Date: Wed, 28 Sep 2005 08:31:07 0400
ReplyTo: Art@DrKendall.org
Sender: "SPSSX(r) Discussion" <SPSSXL@LISTSERV.UGA.EDU>
From: Art Kendall <Art@DrKendall.org>
Organization: Social Research Consultants
Subject: Re: Logarithmic transformation of not normal data
InReplyTo: <S114778AbVIOLde/20050915113337Z+11165@avasmr07.fibertel.com.ar>
ContentType: text/plain; charset=usascii; format=flowed
Depending on the number of cases you have and the subject matter area, a
multiple correlation of .55 (r**2= .3) could be suspiciously high.
What are your variables? how are they measured?
How many cases do you have?
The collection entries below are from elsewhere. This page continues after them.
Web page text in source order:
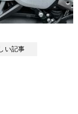
い記事
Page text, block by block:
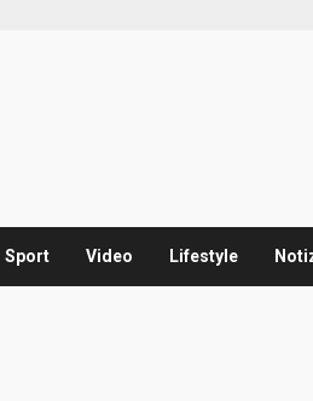
Sport Video Lifestyle
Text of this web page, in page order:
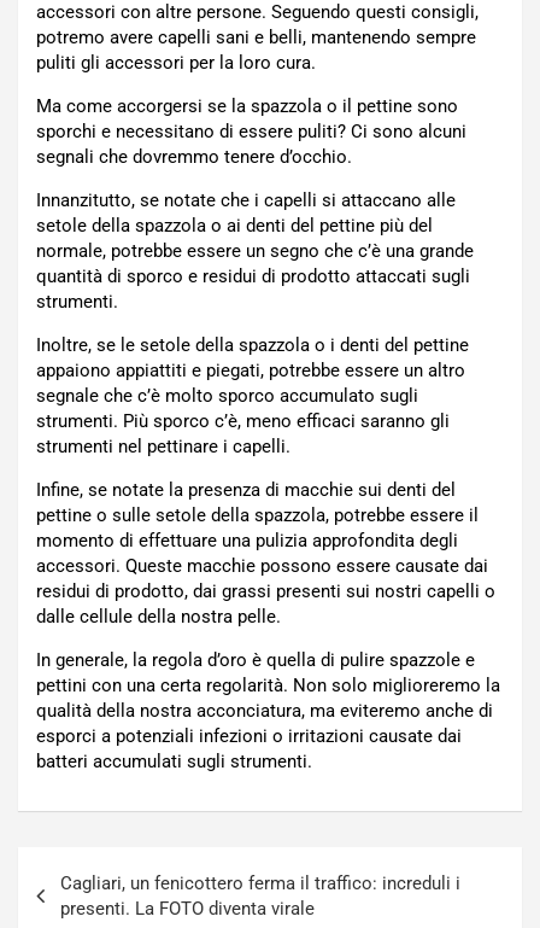
accessori con altre persone. Seguendo questi consigli,
potremo avere capelli sani e belli, mantenendo sempre
puliti gli accessori per la loro cura.
Ma come accorgersi se la spazzola o il pettine sono
sporchi e necessitano di essere puliti? Ci sono alcuni
segnali che dovremmo tenere d’occhio.
Innanzitutto, se notate che i capelli si attaccano alle
setole della spazzola o ai denti del pettine più del
normale, potrebbe essere un segno che c’è una grande
quantità di sporco e residui di prodotto attaccati sugli
strumenti.
Inoltre, se le setole della spazzola o i denti del pettine
appaiono appiattiti e piegati, potrebbe essere un altro
segnale che c’è molto sporco accumulato sugli
strumenti. Più sporco c’è, meno efficaci saranno gli
strumenti nel pettinare i capelli.
Infine, se notate la presenza di macchie sui denti del
pettine o sulle setole della spazzola, potrebbe essere il
momento di effettuare una pulizia approfondita degli
accessori. Queste macchie possono essere causate dai
residui di prodotto, dai grassi presenti sui nostri capelli o
dalle cellule della nostra pelle.
In generale, la regola d’oro è quella di pulire spazzole e
pettini con una certa regolarità. Non solo miglioreremo la
qualità della nostra acconciatura, ma eviteremo anche di
esporci a potenziali infezioni o irritazioni causate dai
batteri accumulati sugli strumenti.
articoli
Cagliari, un fenicottero ferma il traffico: increduli i
presenti. La FOTO diventa virale
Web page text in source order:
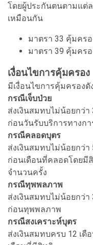
โดยผู้ประกันตนตามแต่
เหมือนกัน
มาตรา 33 คุ้มคร
มาตรา 39 คุ้มคร
เงื่อนไขการคุ้มครอง
มีเงื่อนไขการคุ้มครองดั
กรณีเจ็บป่วย
ส่งเงินสมทบไม่น้อยกว่า
ก่อนวันรับบริการทางก
กรณีคลอดบุตร
ส่งเงินสมทบไม่น้อยกว่า
ก่อนเดือนที่คลอดโดยมี
จำนวนครั้ง
กรณีทุพพลภาพ
ส่งเงินสมทบไม่น้อยกว่า
ก่อนทุพพลภาพ
กรณีสงเคราะห์บุตร
ส่งเงินสมทบครบ 12 เดื
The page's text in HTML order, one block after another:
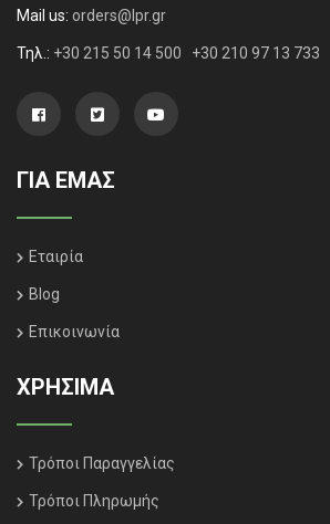
Mail us: orders@lpr.gr
Τηλ.: +30 215 50 14 500 +30 210 97 13 733
ΓΙΑ ΕΜΑΣ
Εταιρία
Blog
Επικοινωνία
ΧΡΗΣΙΜΑ
Τρόποι Παραγγελίας
Τρόποι Πληρωμής
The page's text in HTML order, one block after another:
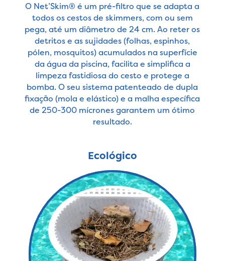
O Net’Skim® é um pré-filtro que se adapta a
todos os cestos de skimmers, com ou sem
pega, até um diâmetro de 24 cm. Ao reter os
detritos e as sujidades (folhas, espinhos,
pólen, mosquitos) acumulados na superfície
da água da piscina, facilita e simplifica a
limpeza fastidiosa do cesto e protege a
bomba. O seu sistema patenteado de dupla
fixação (mola e elástico) e a malha específica
de 250-300 mícrones garantem um ótimo
resultado.
Ecológico
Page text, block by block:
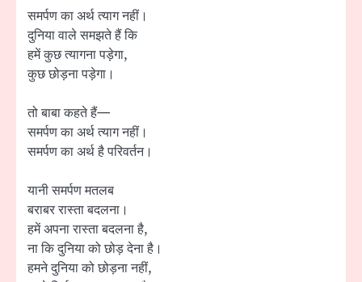
समर्पण का अर्थ त्याग नहीं।
दुनिया वाले समझते हैं कि
हमें कुछ त्यागना पड़ेगा,
कुछ छोड़ना पड़ेगा।
तो बाबा कहते हैं—
समर्पण का अर्थ त्याग नहीं।
समर्पण का अर्थ है परिवर्तन।
यानी समर्पण मतलब
बराबर रास्ता बदलना।
हमें अपना रास्ता बदलना है,
ना कि दुनिया को छोड़ देना है।
हमने दुनिया को छोड़ना नहीं,
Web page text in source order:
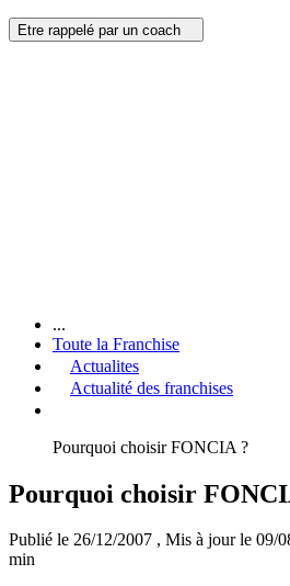
Etre rappelé par un coach
...
Toute la Franchise
Actualites
Actualité des franchises
Pourquoi choisir FONCIA ?
Pourquoi choisir
Publié le 26/12/2007 , Mis à jour le 09/
min
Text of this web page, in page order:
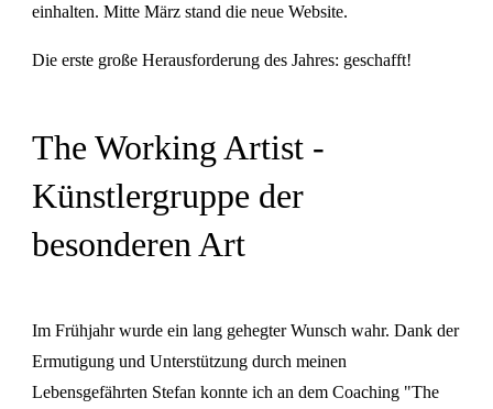
einhalten. Mitte März stand die neue Website.
Die erste große Herausforderung des Jahres: geschafft!
The Working Artist -
Künstlergruppe der
besonderen Art
Im Frühjahr wurde ein lang gehegter Wunsch wahr. Dank der
Ermutigung und Unterstützung durch meinen
Lebensgefährten Stefan konnte ich an dem Coaching "The
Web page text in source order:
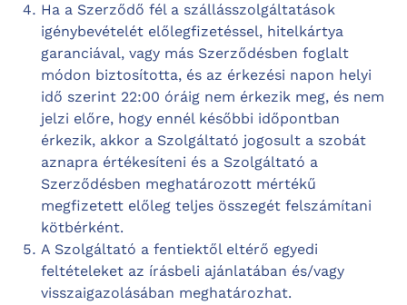
Ha a Szerződő fél a szállásszolgáltatások
igénybevételét előlegfizetéssel, hitelkártya
garanciával, vagy más Szerződésben foglalt
módon biztosította, és az érkezési napon helyi
idő szerint 22:00 óráig nem érkezik meg, és nem
jelzi előre, hogy ennél későbbi időpontban
érkezik, akkor a Szolgáltató jogosult a szobát
aznapra értékesíteni és a Szolgáltató a
Szerződésben meghatározott mértékű
megfizetett előleg teljes összegét felszámítani
kötbérként.
A Szolgáltató a fentiektől eltérő egyedi
feltételeket az írásbeli ajánlatában és/vagy
visszaigazolásában meghatározhat.
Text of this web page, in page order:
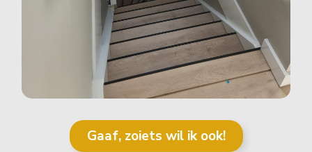
Gaaf, zoiets wil ik ook!
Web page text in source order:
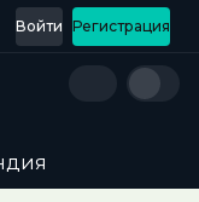
Регистрация
Войти
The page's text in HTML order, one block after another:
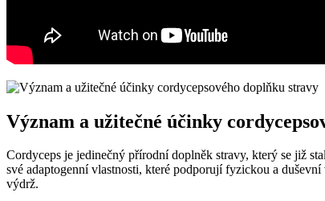
Význam a užitečné účinky
Cordyceps je jedinečný přírodní doplněk stravy, který se již
své adaptogenní vlastnosti, které podporují fyzickou a
výdrž.
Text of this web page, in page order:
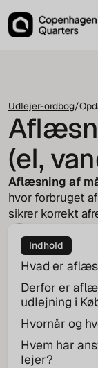
Udlejer-ordbog/
(el,
Aflæsning af
hvor forbruget
sikrer korrekt
Jakob von
COO
Indhold
Hvad er
Derfor er
udlejning i
Hvornår og
Hvem har
lejer?
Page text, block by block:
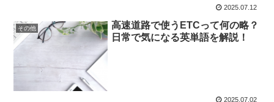
2025.07.12
その他
高速道路で使うETCって何の略？
日常で気になる英単語を解説！
2025.07.02
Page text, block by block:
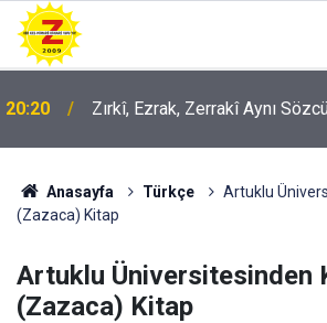
09:56 Ji Zilma Partîzanan
Anasayfa Türkçe
Artuklu
(Zazaca) Kitap
Artuklu Üniversitesinden
(Zazaca) Kitap
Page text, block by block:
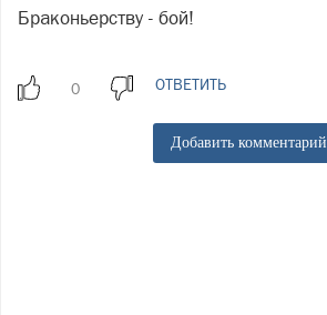
Браконьерству - бой!
ОТВЕТИТЬ
Добавить комментарий
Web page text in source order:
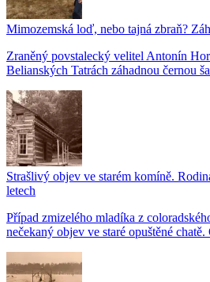
Mimozemská loď, nebo tajná zbraň?
Zraněný povstalecký velitel Antonín
Belianských Tatrách záhadnou černou
Strašlivý objev ve starém komíně.
letech
Případ zmizelého mladíka z
nečekaný objev ve staré opuštěné
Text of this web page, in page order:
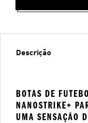
Descrição
BOTAS DE
NANOSTRIKE+
UMA SENSAÇÃO
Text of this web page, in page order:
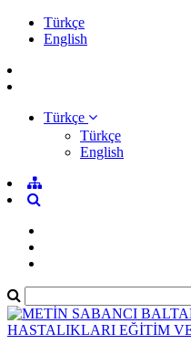
Türkçe
English
Türkçe
Türkçe
English
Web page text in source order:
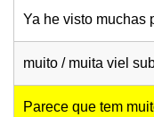
Ya he visto muchas
muito / muita viel
Parece que tem
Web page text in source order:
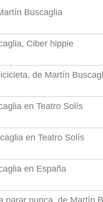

How were they selected?
Art
Art@DrKendall.org
Social Research Consultants
University Park, MD USA Inside the Washington, DC beltway.
(301) 8645570
Hector Maletta wrote:
>Razan,
>see my comments below.
>Hector
>
>
> _____
>
>From: Razan Mikwar [mailto:razan_mikwar@yahoo.com]
>Sent: Thursday, September 15, 2005 2:30 AM
>To: Hector Maletta
>Subject: RE: Logarithmic transformation of not normal data
>
>
>Hi Mr.Hector,
>
>First of all thank you very much for your quick response.
>Secondly:
>1I don't want high correlation coefficient what I need to make it higher is
>the coefficient of determination(R squre), and about residuals I've already
>tested there normality and they are normal.
>
>R2 is the squared correlation coefficient, so both are essentially the same.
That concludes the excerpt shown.